## WHAT THE TASK ASKS
Leave out every picture, then transcribe the rest of the listing exactly.

## GIVEN RECORDS
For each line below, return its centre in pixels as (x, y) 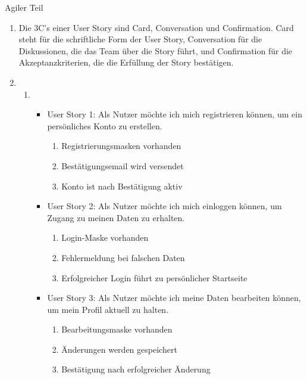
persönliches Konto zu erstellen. (105, 125)
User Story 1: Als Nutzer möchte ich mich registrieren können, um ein (175, 114)
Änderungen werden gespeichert (119, 349)
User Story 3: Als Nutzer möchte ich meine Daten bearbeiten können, (174, 298)
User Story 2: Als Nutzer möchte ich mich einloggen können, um (165, 206)
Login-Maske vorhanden (105, 237)
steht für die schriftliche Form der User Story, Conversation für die (140, 39)
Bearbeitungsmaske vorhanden (117, 329)
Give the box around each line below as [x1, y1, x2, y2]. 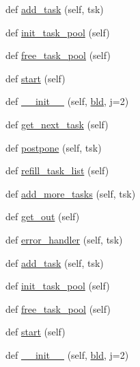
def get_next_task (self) [5, 117, 109, 131]
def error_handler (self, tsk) [5, 232, 123, 246]
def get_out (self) [5, 209, 80, 224]
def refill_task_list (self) [5, 163, 109, 178]
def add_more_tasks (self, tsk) [5, 186, 136, 200]
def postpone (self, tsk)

## WRITTEN RESPONSE
For each line below, return its centre in pixels as (x, y) 
persönliches Konto zu erstellen. (105, 125)
User Story 1: Als Nutzer möchte ich mich registrieren können, um ein (175, 114)
Änderungen werden gespeichert (119, 349)
User Story 3: Als Nutzer möchte ich meine Daten bearbeiten können, (174, 298)
User Story 2: Als Nutzer möchte ich mich einloggen können, um (165, 206)
Login-Maske vorhanden (105, 237)
steht für die schriftliche Form der User Story, Conversation für die (140, 39)
Bearbeitungsmaske vorhanden (117, 329)
Give the box around each line below as [x1, y1, x2, y2]. 
def get_next_task (self) [5, 117, 109, 131]
def error_handler (self, tsk) [5, 232, 123, 246]
def get_out (self) [5, 209, 80, 224]
def refill_task_list (self) [5, 163, 109, 178]
def add_more_tasks (self, tsk) [5, 186, 136, 200]
def postpone (self, tsk)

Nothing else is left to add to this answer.